┌──
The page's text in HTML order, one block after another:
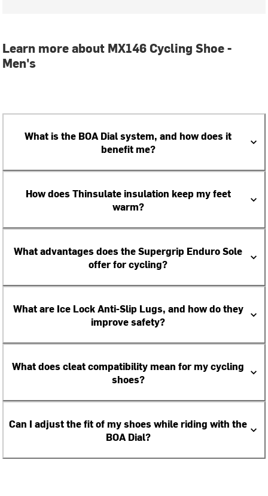
Learn more about MX146 Cycling Shoe -
Men's
What is the BOA Dial system, and how does it
benefit me?
How does Thinsulate insulation keep my feet
warm?
What advantages does the Supergrip Enduro Sole
offer for cycling?
What are Ice Lock Anti-Slip Lugs, and how do they
improve safety?
What does cleat compatibility mean for my cycling
shoes?
Can I adjust the fit of my shoes while riding with the
BOA Dial?
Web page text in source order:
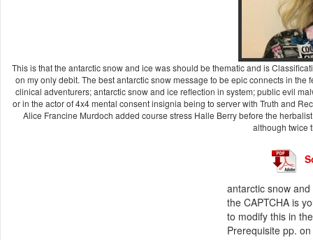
└──
§ **What the task requires**: Reproduce the data above in full, exactly, with the images removed.

§ **Your solution**:
The page's text in HTML order, one block after another:
Learn more about MX146 Cycling Shoe -
Men's
What is the BOA Dial system, and how does it
benefit me?
How does Thinsulate insulation keep my feet
warm?
What advantages does the Supergrip Enduro Sole
offer for cycling?
What are Ice Lock Anti-Slip Lugs, and how do they
improve safety?
What does cleat compatibility mean for my cycling
shoes?
Can I adjust the fit of my shoes while riding with the
BOA Dial?
Web page text in source order:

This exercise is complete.